**Aim of the exercise**:
Look through the listing below for the line containing "LinkedListC [9, 7, 111, 30]". Copy it and each line after it up to and including the line containing "可安排假日課程 [23, 268, 60, 276]", exactly, leaving out pictures.

**Dataset records**:
* * * * * * * * *

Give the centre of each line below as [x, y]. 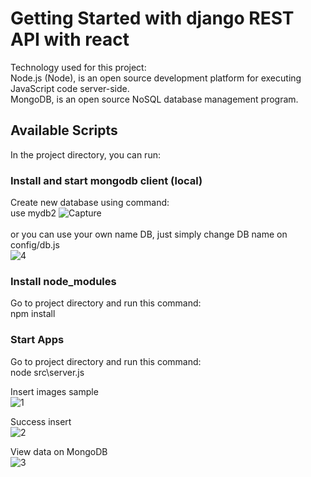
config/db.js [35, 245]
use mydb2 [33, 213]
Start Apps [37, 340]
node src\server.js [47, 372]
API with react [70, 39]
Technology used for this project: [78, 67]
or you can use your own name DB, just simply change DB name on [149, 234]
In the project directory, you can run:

* * * * * * * * *

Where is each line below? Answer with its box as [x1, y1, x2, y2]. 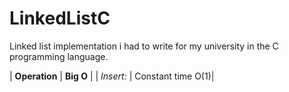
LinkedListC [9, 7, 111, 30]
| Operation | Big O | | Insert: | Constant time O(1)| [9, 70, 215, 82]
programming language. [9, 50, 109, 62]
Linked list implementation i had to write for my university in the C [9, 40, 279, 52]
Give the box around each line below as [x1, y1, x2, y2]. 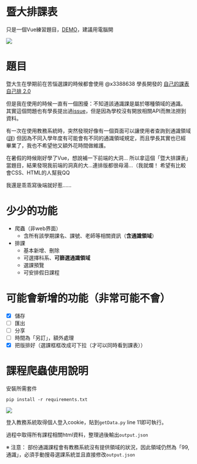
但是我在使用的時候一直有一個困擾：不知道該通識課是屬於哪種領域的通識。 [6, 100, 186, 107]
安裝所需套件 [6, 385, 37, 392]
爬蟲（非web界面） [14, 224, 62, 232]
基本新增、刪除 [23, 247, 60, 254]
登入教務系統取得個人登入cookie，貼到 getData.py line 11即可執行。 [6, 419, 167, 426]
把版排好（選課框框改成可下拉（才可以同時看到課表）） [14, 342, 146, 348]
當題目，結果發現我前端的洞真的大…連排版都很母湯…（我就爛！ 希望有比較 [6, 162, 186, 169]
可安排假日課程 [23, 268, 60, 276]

* * * * * * * * *

**Exercise answer**:
LinkedListC [9, 7, 111, 30]
| Operation | Big O | | Insert: | Constant time O(1)| [9, 70, 215, 82]
programming language. [9, 50, 109, 62]
Linked list implementation i had to write for my university in the C [9, 40, 279, 52]
Give the box around each line below as [x1, y1, x2, y2]. 
但是我在使用的時候一直有一個困擾：不知道該通識課是屬於哪種領域的通識。 [6, 100, 186, 107]
安裝所需套件 [6, 385, 37, 392]
爬蟲（非web界面） [14, 224, 62, 232]
基本新增、刪除 [23, 247, 60, 254]
登入教務系統取得個人登入cookie，貼到 getData.py line 11即可執行。 [6, 419, 167, 426]
把版排好（選課框框改成可下拉（才可以同時看到課表）） [14, 342, 146, 348]
當題目，結果發現我前端的洞真的大…連排版都很母湯…（我就爛！ 希望有比較 [6, 162, 186, 169]
可安排假日課程 [23, 268, 60, 276]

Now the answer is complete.